What to do - Nothing but the records, repeated word for word and free of pictures, belongs in the answer.
BEGIN Extracted records
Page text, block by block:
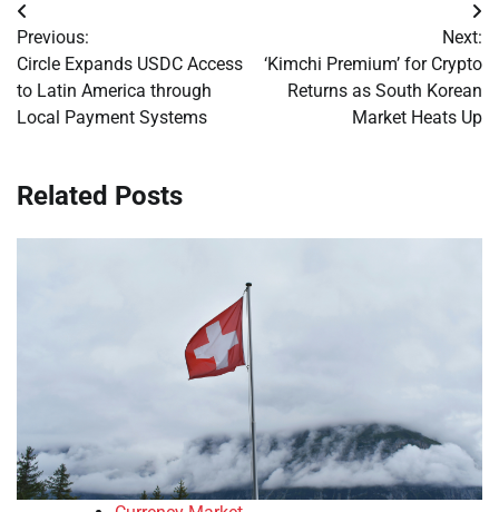
Post
navigation
Previous:
Circle Expands USDC Access
to Latin America through
Local Payment Systems
Next:
‘Kimchi Premium’ for Crypto
Returns as South Korean
Market Heats Up
Related Posts
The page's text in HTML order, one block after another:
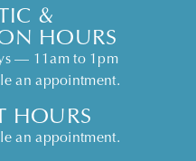
&
HOURS
— 11am to 1pm
an appointment.
HOURS
an appointment.
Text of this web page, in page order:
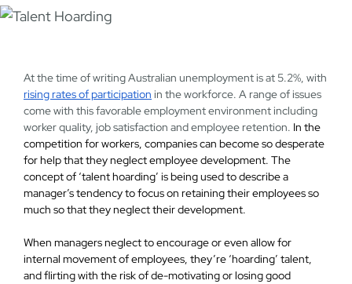
At the time of writing Australian unemployment is at 5.2%, with
rising rates of participation in the workforce. A range of issues
come with this favorable employment environment including
worker quality, job satisfaction and employee retention. In the
competition for workers, companies can become so desperate
for help that they neglect employee development. The
concept of ‘talent hoarding’ is being used to describe a
manager’s tendency to focus on retainingtheir employees so
much so that they neglect their development.
When managers neglect to encourage or even allow for
internal movement of employees, they’re ‘hoarding’ talent,
and flirting with the risk of de-motivating or losing good
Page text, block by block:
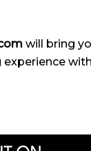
END Extracted records
Your solution -
Page text, block by block:
Post
navigation
Previous:
Circle Expands USDC Access
to Latin America through
Local Payment Systems
Next:
‘Kimchi Premium’ for Crypto
Returns as South Korean
Market Heats Up
Related Posts
The page's text in HTML order, one block after another:
&
HOURS
— 11am to 1pm
an appointment.
HOURS
an appointment.
Text of this web page, in page order:
At the time of writing Australian unemployment is at 5.2%, with
rising rates of participation in the workforce. A range of issues
come with this favorable employment environment including
worker quality, job satisfaction and employee retention. In the
competition for workers, companies can become so desperate
for help that they neglect employee development. The
concept of ‘talent hoarding’ is being used to describe a
manager’s tendency to focus on retainingtheir employees so
much so that they neglect their development.
When managers neglect to encourage or even allow for
internal movement of employees, they’re ‘hoarding’ talent,
and flirting with the risk of de-motivating or losing good
Page text, block by block:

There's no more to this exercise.